**DIRECTIONS FOR THIS TASK:** Exactly as written, reproduce the lines from the one that contains "Gangguan Mental dan" through the end of the records.

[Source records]
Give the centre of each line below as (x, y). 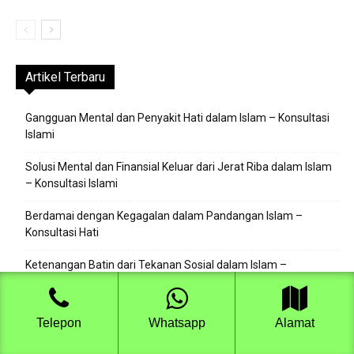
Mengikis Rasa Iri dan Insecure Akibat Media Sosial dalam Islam (182, 314)
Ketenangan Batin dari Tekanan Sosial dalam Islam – (156, 265)
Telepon (59, 323)
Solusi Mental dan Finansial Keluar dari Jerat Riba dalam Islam (179, 167)
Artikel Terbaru (65, 77)
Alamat (295, 323)
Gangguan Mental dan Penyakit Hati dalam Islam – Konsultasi (177, 118)
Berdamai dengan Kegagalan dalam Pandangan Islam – (164, 216)

**RESPONSE TO THE EXERCISE:**
Gangguan Mental dan Penyakit Hati dalam Islam – Konsultasi (177, 118)
Berdamai dengan Kegagalan dalam Pandangan Islam – (164, 216)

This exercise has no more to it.